YOUR OBJECTIVE: Scan the records below for the line with "des variables [29, 229, 76, 242]" and the line with "provoquer une perte". Repeat those two lines and every line between them exactly, and nothing else.

RECORDS FOR THE TASK:

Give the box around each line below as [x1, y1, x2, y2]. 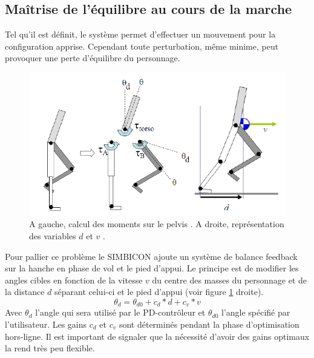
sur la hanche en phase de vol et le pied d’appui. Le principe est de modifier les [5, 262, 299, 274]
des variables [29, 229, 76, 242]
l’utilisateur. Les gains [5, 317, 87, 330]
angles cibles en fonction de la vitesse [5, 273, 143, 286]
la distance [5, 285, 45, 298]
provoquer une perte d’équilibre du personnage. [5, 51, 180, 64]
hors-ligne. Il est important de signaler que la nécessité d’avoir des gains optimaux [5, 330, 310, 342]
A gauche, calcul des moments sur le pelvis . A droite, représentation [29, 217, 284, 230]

---

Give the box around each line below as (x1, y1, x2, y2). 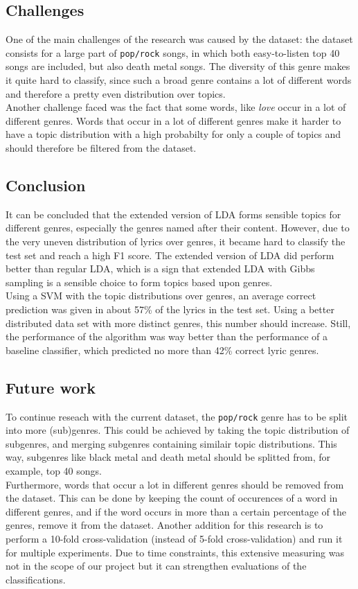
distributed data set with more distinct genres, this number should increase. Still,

EXERCISE OUTPUT:
des variables [29, 229, 76, 242]
l’utilisateur. Les gains [5, 317, 87, 330]
angles cibles en fonction de la vitesse [5, 273, 143, 286]
la distance [5, 285, 45, 298]
provoquer une perte d’équilibre du personnage. [5, 51, 180, 64]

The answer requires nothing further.